→ Work instruction: Your reply should be the following data, copied exactly.

[[ Extracted records, beginning ]]

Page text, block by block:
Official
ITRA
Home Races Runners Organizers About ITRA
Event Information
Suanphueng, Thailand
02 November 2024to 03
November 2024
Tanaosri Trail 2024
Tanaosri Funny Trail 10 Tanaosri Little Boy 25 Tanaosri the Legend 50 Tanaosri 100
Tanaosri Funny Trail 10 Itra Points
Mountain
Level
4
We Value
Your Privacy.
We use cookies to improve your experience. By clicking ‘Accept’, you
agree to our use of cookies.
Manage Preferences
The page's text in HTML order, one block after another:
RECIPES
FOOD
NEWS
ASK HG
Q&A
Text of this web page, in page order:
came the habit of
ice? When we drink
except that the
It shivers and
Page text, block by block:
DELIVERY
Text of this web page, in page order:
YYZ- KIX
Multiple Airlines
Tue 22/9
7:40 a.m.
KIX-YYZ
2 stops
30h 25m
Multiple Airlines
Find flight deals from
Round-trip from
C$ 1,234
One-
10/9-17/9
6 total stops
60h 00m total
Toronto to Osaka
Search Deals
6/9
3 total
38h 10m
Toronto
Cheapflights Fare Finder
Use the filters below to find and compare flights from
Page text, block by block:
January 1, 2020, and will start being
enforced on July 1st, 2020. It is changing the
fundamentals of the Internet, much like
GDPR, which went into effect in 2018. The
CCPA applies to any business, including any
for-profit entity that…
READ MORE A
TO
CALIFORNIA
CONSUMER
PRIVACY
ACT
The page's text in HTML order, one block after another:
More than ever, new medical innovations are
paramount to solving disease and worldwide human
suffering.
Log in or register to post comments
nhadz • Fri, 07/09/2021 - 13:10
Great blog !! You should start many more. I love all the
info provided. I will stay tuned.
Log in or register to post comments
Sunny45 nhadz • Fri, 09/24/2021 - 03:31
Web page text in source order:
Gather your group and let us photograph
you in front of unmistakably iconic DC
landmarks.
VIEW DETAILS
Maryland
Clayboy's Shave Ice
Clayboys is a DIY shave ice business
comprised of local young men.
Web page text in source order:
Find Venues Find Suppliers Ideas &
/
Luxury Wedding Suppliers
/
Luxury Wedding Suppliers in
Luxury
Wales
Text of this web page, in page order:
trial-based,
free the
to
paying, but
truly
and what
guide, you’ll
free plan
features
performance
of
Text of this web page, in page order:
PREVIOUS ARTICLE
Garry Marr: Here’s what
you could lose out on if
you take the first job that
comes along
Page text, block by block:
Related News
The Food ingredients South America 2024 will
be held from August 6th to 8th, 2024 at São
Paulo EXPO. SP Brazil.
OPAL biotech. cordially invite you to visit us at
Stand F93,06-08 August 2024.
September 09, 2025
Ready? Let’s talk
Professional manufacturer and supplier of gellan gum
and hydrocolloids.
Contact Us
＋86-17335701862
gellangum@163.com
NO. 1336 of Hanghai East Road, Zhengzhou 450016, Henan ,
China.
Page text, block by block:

[[ Extracted records, end ]]

→ Answer to this problem:
Page text, block by block:
Official
ITRA
Home Races Runners Organizers About ITRA
Event Information
Suanphueng, Thailand
02 November 2024to 03
November 2024
Tanaosri Trail 2024
Tanaosri Funny Trail 10 Tanaosri Little Boy 25 Tanaosri the Legend 50 Tanaosri 100
Tanaosri Funny Trail 10 Itra Points
Mountain
Level
4
We Value
Your Privacy.
We use cookies to improve your experience. By clicking ‘Accept’, you
agree to our use of cookies.
Manage Preferences
The page's text in HTML order, one block after another:
RECIPES
FOOD
NEWS
ASK HG
Q&A
Text of this web page, in page order:
came the habit of
ice? When we drink
except that the
It shivers and
Page text, block by block:
DELIVERY
Text of this web page, in page order:
YYZ- KIX
Multiple Airlines
Tue 22/9
7:40 a.m.
KIX-YYZ
2 stops
30h 25m
Multiple Airlines
Find flight deals from
Round-trip from
C$ 1,234
One-
10/9-17/9
6 total stops
60h 00m total
Toronto to Osaka
Search Deals
6/9
3 total
38h 10m
Toronto
Cheapflights Fare Finder
Use the filters below to find and compare flights from
Page text, block by block:
January 1, 2020, and will start being
enforced on July 1st, 2020. It is changing the
fundamentals of the Internet, much like
GDPR, which went into effect in 2018. The
CCPA applies to any business, including any
for-profit entity that…
READ MORE A
TO
CALIFORNIA
CONSUMER
PRIVACY
ACT
The page's text in HTML order, one block after another:
More than ever, new medical innovations are
paramount to solving disease and worldwide human
suffering.
Log in or register to post comments
nhadz • Fri, 07/09/2021 - 13:10
Great blog !! You should start many more. I love all the
info provided. I will stay tuned.
Log in or register to post comments
Sunny45 nhadz • Fri, 09/24/2021 - 03:31
Web page text in source order:
Gather your group and let us photograph
you in front of unmistakably iconic DC
landmarks.
VIEW DETAILS
Maryland
Clayboy's Shave Ice
Clayboys is a DIY shave ice business
comprised of local young men.
Web page text in source order:
Find Venues Find Suppliers Ideas &
/
Luxury Wedding Suppliers
/
Luxury Wedding Suppliers in
Luxury
Wales
Text of this web page, in page order:
trial-based,
free the
to
paying, but
truly
and what
guide, you’ll
free plan
features
performance
of
Text of this web page, in page order:
PREVIOUS ARTICLE
Garry Marr: Here’s what
you could lose out on if
you take the first job that
comes along
Page text, block by block:
Related News
The Food ingredients South America 2024 will
be held from August 6th to 8th, 2024 at São
Paulo EXPO. SP Brazil.
OPAL biotech. cordially invite you to visit us at
Stand F93,06-08 August 2024.
September 09, 2025
Ready? Let’s talk
Professional manufacturer and supplier of gellan gum
and hydrocolloids.
Contact Us
＋86-17335701862
gellangum@163.com
NO. 1336 of Hanghai East Road, Zhengzhou 450016, Henan ,
China.
Page text, block by block:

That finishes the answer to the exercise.